Source data:
▽

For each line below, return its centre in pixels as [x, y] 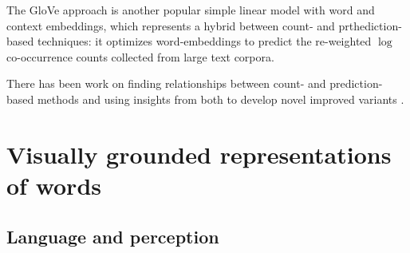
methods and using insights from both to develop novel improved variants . [221, 99]
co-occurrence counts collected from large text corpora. [140, 56]
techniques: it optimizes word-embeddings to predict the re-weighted [204, 41]
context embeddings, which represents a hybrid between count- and [171, 25]
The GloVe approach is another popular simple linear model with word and [191, 10]
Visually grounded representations [199, 154]
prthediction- [370, 25]
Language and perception [113, 236]
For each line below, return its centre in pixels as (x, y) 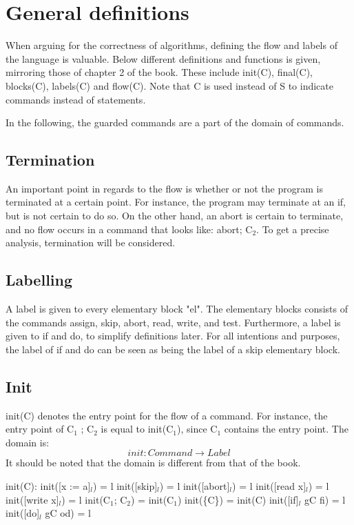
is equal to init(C (137, 429)
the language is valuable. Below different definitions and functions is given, (163, 58)
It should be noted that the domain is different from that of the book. (153, 463)
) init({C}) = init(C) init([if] (238, 499)
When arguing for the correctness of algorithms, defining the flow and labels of (171, 45)
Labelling (39, 280)
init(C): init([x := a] (48, 486)
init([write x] (32, 499)
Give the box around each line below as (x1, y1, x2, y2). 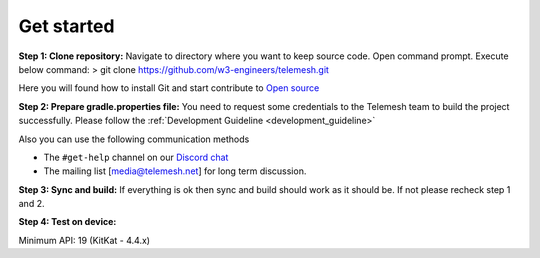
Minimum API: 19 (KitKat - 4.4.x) (18, 234, 150, 246)
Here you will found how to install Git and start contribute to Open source (18, 82, 320, 94)
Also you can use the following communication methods (18, 133, 250, 145)
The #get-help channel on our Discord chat (43, 151, 229, 163)
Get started (18, 15, 115, 37)
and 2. (18, 198, 45, 210)
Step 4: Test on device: (18, 216, 117, 228)
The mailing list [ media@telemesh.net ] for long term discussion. (43, 165, 307, 177)
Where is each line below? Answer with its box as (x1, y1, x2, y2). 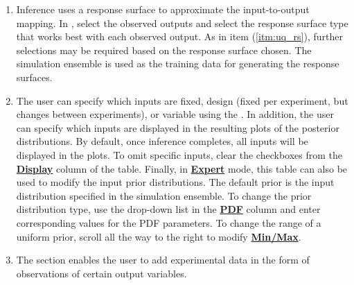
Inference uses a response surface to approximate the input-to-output (16, 2, 310, 16)
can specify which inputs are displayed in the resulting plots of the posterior (16, 120, 339, 135)
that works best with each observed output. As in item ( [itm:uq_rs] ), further (16, 29, 343, 44)
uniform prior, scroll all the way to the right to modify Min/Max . (16, 229, 301, 243)
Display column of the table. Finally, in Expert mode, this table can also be (16, 161, 348, 175)
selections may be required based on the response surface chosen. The (16, 42, 312, 57)
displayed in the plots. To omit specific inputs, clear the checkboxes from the (16, 147, 343, 162)
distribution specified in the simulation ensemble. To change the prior (16, 188, 312, 202)
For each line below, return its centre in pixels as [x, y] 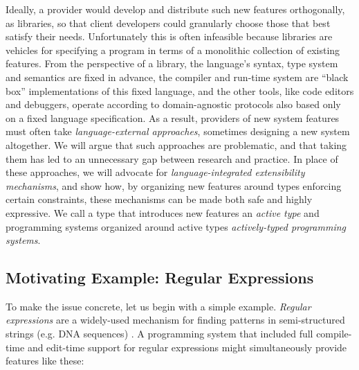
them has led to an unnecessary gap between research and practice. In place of [172, 158]
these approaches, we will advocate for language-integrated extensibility [155, 172]
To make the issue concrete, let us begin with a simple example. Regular [158, 306]
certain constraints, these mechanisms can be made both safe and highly [159, 199]
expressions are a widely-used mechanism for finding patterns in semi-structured [175, 320]
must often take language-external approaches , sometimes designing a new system [178, 131]
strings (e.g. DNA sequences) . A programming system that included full [159, 334]
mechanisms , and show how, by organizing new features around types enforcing [174, 185]
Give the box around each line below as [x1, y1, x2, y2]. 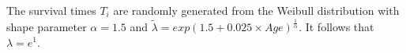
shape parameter [6, 18, 87, 34]
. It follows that [299, 18, 374, 34]
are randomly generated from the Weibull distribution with [113, 2, 400, 18]
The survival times [6, 2, 96, 18]
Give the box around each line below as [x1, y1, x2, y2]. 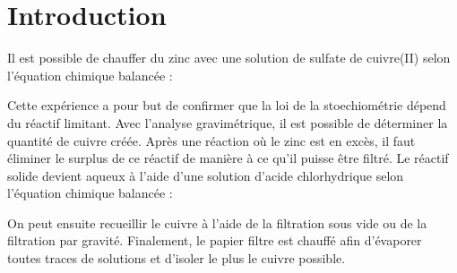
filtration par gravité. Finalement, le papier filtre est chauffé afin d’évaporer [7, 231, 422, 250]
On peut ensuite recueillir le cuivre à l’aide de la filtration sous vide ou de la [7, 213, 427, 232]
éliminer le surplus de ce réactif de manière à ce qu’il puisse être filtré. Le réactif [7, 149, 449, 167]
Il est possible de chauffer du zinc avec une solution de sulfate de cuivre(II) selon [7, 48, 451, 67]
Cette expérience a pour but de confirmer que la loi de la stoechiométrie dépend [7, 96, 446, 115]
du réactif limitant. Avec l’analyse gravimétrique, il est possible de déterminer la [7, 113, 448, 132]
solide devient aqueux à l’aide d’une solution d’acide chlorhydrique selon [7, 166, 404, 184]
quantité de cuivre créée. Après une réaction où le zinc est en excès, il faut [7, 131, 416, 149]
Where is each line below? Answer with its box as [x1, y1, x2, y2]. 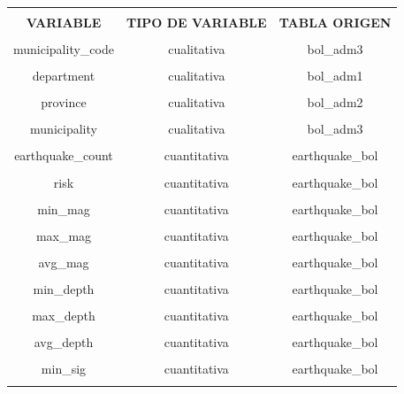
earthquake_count [14, 146, 113, 165]
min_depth [33, 279, 95, 297]
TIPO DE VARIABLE [126, 13, 267, 31]
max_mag [35, 226, 92, 244]
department [32, 66, 95, 85]
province [41, 93, 87, 112]
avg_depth [34, 333, 94, 352]
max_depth [32, 306, 95, 325]
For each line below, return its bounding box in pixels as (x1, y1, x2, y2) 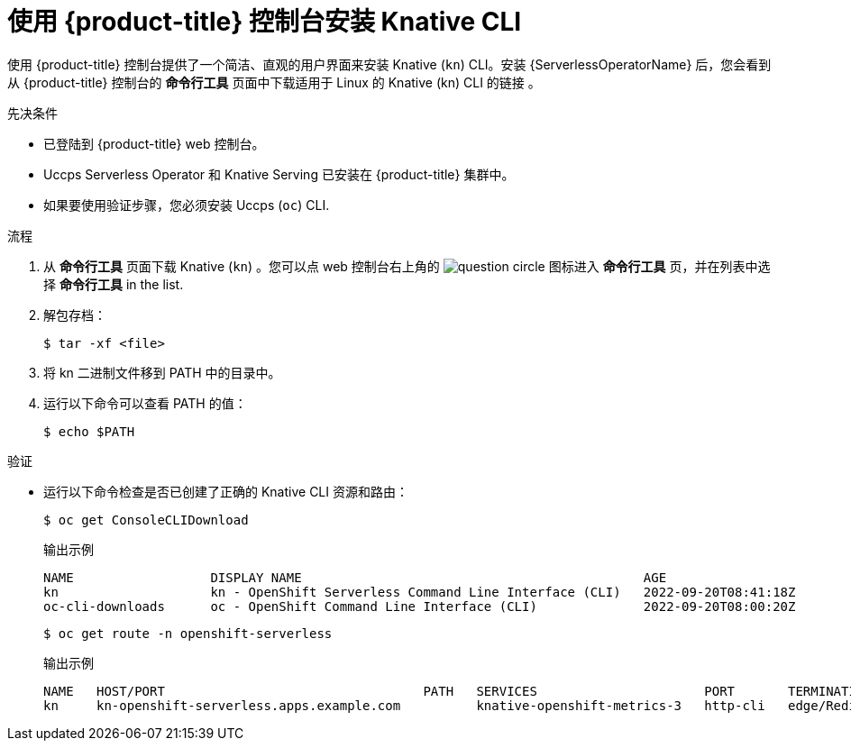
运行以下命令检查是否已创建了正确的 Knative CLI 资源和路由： (43, 483, 408, 499)
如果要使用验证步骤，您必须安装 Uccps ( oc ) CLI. (43, 196, 330, 213)
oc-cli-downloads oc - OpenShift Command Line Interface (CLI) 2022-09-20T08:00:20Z (43, 598, 796, 614)
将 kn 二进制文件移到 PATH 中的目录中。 (43, 364, 281, 380)
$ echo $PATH (43, 424, 135, 439)
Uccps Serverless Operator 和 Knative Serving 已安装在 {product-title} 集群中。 (43, 166, 515, 182)
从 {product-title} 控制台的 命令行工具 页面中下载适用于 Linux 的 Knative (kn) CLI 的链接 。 (7, 74, 541, 90)
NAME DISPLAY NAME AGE (43, 570, 667, 585)
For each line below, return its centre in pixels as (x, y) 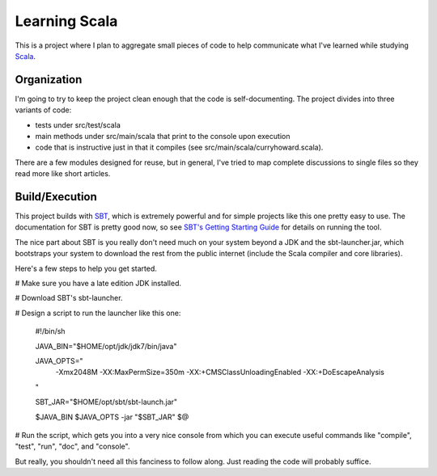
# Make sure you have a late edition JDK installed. (98, 284)
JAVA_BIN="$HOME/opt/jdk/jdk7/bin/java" (106, 346)
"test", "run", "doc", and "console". (72, 447)
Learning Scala (66, 21)
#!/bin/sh (50, 331)
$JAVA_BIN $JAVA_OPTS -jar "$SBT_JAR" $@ (112, 417)
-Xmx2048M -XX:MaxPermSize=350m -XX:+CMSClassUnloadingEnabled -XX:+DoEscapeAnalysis (220, 373)
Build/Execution (56, 197)
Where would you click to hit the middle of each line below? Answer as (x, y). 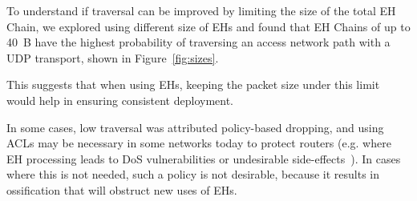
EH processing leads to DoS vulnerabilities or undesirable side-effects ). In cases (204, 158)
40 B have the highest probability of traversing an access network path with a (198, 42)
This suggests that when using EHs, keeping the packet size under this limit (193, 84)
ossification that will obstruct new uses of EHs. (122, 189)
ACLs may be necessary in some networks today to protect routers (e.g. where (199, 143)
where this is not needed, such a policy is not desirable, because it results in (193, 174)
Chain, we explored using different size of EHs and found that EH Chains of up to (208, 26)
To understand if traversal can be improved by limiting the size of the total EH (201, 10)
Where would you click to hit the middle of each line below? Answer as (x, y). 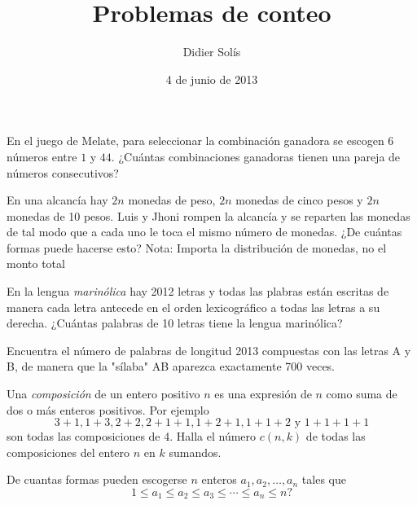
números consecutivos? (63, 172)
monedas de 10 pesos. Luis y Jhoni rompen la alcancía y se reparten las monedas (208, 215)
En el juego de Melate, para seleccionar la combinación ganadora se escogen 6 (200, 141)
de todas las (336, 436)
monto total (36, 263)
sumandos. (195, 452)
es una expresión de (263, 394)
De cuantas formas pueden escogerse (97, 479)
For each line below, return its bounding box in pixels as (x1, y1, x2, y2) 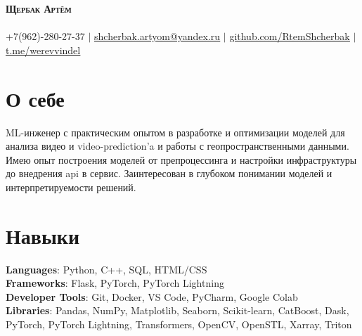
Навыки (6, 221, 80, 250)
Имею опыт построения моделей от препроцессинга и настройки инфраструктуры (6, 152, 357, 167)
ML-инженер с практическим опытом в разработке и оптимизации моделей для (6, 124, 345, 139)
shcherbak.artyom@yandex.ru (94, 29, 221, 44)
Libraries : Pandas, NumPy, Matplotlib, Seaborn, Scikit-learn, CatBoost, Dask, (6, 303, 349, 318)
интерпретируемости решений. (6, 179, 136, 194)
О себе (6, 84, 65, 112)
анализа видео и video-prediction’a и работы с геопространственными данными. (6, 138, 349, 153)
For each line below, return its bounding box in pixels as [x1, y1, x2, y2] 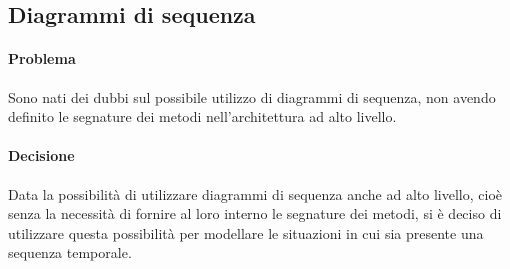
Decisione [8, 145, 75, 166]
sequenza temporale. [8, 242, 132, 263]
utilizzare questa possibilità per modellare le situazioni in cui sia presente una [8, 222, 484, 243]
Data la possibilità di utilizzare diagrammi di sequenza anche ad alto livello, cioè [8, 183, 503, 204]
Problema [8, 48, 76, 69]
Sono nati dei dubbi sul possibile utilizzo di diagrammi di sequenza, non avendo [8, 86, 496, 107]
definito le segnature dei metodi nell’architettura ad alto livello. [8, 106, 397, 127]
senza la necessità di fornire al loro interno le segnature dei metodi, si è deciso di [8, 203, 502, 224]
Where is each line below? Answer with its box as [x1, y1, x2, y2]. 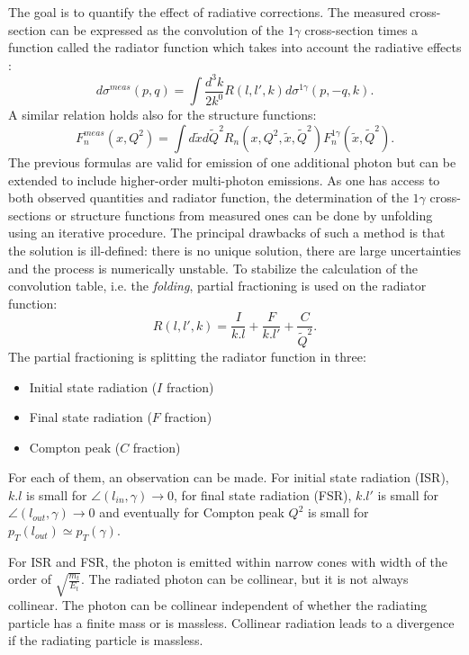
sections [8, 205, 51, 224]
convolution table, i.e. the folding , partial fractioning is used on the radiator [8, 276, 427, 295]
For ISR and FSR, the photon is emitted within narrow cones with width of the [8, 552, 447, 570]
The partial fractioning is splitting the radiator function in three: [8, 346, 366, 365]
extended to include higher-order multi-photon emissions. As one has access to [8, 170, 440, 189]
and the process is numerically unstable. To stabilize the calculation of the [8, 258, 419, 277]
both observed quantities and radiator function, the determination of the [8, 188, 409, 207]
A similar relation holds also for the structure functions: [8, 105, 317, 124]

△

Action item:
Send back an exact copy of only the lines from the line with "ACLs may be" up to and including the line with "where this is" in the data above.

Expected output:
ACLs may be necessary in some networks today to protect routers (e.g. where (199, 143)
where this is not needed, such a policy is not desirable, because it results in (193, 174)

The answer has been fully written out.